In practice: How organizations are using data products
A global insurer: Data products as the foundation for unified governance
A major insurer is consolidating its governance estate and replacing a legacy catalog. For them, catalog and data product capabilities are not a standalone feature but the core of a single trust layer — the foundation on which a full-fledged, AI-ready governance program is built. It reflects a pattern across regulated industries: data products are increasingly seen as the unit through which trusted data is delivered to both people and AI agents.
Who this is built for
- Data stewards get a single workspace for all stewardship activity: term assignment, criticality, status, contract declaration, recommended asset designation, and trust monitoring — on one screen, directly from a catalog item.
- Data consumers A consumer arrives at a logical concept — Customer Master Data — not at a table. They see what the data is, who owns it, how critical it is, what it is expected to contain, which physical asset is recommended, active alerts, and the Data Trust Index — everything needed to decide whether this data is safe to use for their purpose, without needing to know a schema.
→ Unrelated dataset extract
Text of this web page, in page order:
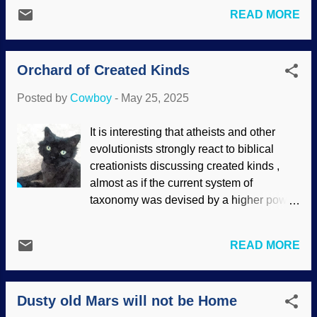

- CDOs and data leaders get enterprise-wide consistency in how critical data is defined and governed, regardless of system sprawl. Governance investments reach beyond the catalog — into the analytics and AI workflows where work actually happens. Trusted data access extends to the entire organization, not just teams with direct platform access. Coverage and KPIs fall out of the model directly, as queries and filters, not custom reports.
- AI agents and orchestration systems query a structured, explicit model: concept identity, recommended asset pointer, trust score, criticality, governance lineage — all available as structured inputs to agentic pipelines without requiring the agent to navigate physical schemas. The same metadata is exposed via API today and via MCP in upcoming releases.
See data products in action
Most data product efforts improve discoverability and ownership but never answer the question that really matters: Can this data be trusted, right now, when a decision or an AI agent depends on it? Ataccama makes trust a property of the product itself, so governed data becomes the default input to every workflow downstream, for people and AI alike.